For the sub-threshold modulation + noise experiments (Figure 6), the fast Fourier Transform amplitude of the donor and acceptor signals was calculated using Matlab (Mathworks). This results in a baseline from quantum yield modulation, but any stochastic resonance of comparable magnitude can be seen easily when the FT is plotted as a function of noise amplitude (Figure 7). The baseline is due to fast (<0.1 s) response of the fluorophores to temperature, whereas the ≥0.5 s response of the reaction is delayed. Thus one could enhance the stochastic resonance signal further by zeroing out the in-phase component of the FT. However, when unknown sub-threshold modulation waveforms are to be detected, this phase is not known, and thus we did not make use of this information in Figure 7, although the full phase information is available in Figure 4.

Native structure-based model potential and dynamics with periodic and random environmental modulation

More details on the native structure-based model and molecular dynamics simulation and its comparison with kinetic master equation models can be found in the companion computational theory paper.^[19] Here we focus on the native structure-based model and folding rate simulations for 1SRL, a small beta sheet test protein. Similar results were found for the larger protein PGK,^[19] supporting the idea that the observed resonance effect is universal.

For this study we used a Gō-like (native structure-based) model developed by Onuchic and coworkers.^[14] According to this model, the energy of a specific conformation of a protein is given by a sum of bond distance/angle/contact potential terms shown in the accompanying paper.^[19]

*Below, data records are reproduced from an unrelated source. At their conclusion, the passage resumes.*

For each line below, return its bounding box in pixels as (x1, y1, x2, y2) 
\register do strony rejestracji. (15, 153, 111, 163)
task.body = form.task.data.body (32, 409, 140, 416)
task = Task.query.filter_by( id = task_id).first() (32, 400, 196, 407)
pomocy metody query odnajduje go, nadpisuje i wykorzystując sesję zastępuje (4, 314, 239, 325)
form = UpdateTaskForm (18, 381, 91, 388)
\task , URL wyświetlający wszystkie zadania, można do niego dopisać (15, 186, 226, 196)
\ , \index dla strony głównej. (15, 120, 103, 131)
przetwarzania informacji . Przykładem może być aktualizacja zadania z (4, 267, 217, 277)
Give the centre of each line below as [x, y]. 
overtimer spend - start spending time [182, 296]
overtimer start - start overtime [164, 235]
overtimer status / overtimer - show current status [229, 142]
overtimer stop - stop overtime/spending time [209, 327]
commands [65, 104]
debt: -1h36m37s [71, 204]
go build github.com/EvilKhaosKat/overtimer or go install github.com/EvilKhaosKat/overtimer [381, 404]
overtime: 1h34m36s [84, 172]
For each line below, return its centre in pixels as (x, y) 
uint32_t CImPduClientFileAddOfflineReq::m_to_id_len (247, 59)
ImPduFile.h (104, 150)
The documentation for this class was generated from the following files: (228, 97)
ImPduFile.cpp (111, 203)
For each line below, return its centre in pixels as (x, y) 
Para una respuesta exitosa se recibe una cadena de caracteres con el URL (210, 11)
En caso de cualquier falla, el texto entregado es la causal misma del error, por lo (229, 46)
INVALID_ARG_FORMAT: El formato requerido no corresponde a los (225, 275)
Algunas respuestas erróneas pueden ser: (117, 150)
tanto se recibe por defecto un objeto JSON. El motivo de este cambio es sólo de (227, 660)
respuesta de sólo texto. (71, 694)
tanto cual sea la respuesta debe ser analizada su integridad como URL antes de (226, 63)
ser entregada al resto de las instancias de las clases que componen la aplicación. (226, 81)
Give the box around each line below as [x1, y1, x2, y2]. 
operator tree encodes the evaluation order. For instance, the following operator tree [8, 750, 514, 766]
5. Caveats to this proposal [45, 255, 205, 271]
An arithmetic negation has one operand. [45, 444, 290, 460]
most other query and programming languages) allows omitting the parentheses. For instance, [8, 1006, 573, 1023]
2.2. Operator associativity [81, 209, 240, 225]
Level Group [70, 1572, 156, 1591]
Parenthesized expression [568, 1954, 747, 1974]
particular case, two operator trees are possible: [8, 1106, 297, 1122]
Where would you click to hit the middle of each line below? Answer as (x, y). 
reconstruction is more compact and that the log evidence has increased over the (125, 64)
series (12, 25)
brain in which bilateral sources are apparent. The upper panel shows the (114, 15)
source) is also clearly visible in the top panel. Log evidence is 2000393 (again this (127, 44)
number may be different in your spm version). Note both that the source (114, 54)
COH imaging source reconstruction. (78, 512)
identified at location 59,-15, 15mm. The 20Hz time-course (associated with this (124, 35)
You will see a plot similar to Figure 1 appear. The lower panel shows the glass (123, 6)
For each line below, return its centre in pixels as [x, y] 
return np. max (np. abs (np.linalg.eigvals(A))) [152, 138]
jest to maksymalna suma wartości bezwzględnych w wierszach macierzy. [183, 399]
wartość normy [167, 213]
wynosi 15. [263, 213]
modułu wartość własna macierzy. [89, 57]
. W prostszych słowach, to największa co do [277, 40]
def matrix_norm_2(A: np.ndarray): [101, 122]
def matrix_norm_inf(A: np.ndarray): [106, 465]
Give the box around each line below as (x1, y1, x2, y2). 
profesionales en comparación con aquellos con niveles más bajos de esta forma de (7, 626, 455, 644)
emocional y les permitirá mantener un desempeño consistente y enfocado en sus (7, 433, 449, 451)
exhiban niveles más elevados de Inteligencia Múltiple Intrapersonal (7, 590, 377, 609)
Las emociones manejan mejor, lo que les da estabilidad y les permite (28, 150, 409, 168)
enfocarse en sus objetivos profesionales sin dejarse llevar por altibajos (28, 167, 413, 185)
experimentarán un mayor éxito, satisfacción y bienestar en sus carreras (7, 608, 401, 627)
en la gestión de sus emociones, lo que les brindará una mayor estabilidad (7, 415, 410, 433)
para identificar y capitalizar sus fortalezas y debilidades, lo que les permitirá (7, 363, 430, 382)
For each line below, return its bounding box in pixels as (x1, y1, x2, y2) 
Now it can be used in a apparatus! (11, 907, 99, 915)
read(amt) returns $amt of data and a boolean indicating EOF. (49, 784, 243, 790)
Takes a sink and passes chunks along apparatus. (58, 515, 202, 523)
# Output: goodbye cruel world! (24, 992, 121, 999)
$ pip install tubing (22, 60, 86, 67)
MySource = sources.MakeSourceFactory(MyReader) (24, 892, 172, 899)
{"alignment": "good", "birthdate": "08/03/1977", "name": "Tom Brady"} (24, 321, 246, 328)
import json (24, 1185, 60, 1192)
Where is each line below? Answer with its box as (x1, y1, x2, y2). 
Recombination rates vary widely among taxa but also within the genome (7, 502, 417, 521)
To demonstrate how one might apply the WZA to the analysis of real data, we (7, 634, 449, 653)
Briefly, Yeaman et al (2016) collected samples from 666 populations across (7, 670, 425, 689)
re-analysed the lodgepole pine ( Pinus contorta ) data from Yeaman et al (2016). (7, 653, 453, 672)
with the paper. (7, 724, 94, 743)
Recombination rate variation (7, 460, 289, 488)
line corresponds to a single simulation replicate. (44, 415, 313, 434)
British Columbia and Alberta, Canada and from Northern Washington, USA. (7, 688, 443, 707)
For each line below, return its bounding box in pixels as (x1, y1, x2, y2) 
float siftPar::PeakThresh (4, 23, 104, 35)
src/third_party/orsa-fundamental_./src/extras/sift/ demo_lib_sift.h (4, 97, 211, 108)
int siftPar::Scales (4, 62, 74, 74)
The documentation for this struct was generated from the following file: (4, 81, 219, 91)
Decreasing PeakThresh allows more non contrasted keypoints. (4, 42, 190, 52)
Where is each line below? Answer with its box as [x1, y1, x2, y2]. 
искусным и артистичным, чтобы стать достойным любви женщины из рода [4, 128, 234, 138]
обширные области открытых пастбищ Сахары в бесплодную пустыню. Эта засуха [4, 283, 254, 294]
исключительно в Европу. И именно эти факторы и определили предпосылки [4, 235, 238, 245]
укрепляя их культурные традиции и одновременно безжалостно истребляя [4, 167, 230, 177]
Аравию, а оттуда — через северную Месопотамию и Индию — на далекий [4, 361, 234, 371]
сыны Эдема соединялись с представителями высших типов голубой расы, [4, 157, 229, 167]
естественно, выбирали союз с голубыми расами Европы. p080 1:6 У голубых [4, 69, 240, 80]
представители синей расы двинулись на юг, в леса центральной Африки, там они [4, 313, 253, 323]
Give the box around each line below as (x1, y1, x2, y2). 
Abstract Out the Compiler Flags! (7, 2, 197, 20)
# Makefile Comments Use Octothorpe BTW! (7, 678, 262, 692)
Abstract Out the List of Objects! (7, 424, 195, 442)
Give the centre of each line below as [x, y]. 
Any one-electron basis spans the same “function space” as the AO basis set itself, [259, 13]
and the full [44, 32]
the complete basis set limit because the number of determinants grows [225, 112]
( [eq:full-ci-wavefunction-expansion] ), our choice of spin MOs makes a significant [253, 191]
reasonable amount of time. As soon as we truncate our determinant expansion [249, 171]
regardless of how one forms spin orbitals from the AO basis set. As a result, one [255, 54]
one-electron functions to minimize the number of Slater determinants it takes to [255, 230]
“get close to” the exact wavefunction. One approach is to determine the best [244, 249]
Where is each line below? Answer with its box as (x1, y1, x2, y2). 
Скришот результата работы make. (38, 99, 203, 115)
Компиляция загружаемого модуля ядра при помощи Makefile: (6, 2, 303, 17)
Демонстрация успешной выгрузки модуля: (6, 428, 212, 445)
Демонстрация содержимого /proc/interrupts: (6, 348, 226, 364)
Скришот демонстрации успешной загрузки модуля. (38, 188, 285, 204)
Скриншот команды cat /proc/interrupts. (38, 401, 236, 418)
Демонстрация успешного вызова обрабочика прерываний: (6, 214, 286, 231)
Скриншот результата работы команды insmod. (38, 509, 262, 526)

Molecular dynamics simulations of PDB model protein 1SRL (an SH3 domain from tyrosine kinase) were carried out with the Go-like potential described above, but with ε in the native contact energy term modulated as follows about its average value ε₀: A sinusoidal wave with amplitude δε and period τ, or Gaussian noise with amplitude δε and correlation time τ was added at each time step, to act like the modulation and artificial thermal noise in the experiments. Each folding time (average mean first passage time) was computed from 1000 trajectories as a function of δε and τ. All simulations were started in random conformations with low native contact order Q. A fraction of native contacts above Q=0.8 was considered folded and yielded one mean first passage time for each trajectory.

For 1SRL we used the following model parameter: ε₀=2.3 kJ/mole. This results in 2.5 k_BT free energy barrier for folding vs. about 9 k_BT barrier for VISE used in the experiments (see Table 1) and ensures that the folding reaction can be seen over the course of computationally feasible simulations. Thus the absolute time scales of the simulation in Figure 5 and experiment in Figure 7 cannot be compared. Additionally, the reduction in the number of degrees of freedom in the coarse grained native structure-based model results in smoother free energy landscape and thus even faster dynamics for 1SRL protein. Consequently, the times in Figure 5 that are on the sub-pico second time scale cannot be directly related to the experimental times, and only the trends as a function of δε and τ should be considered.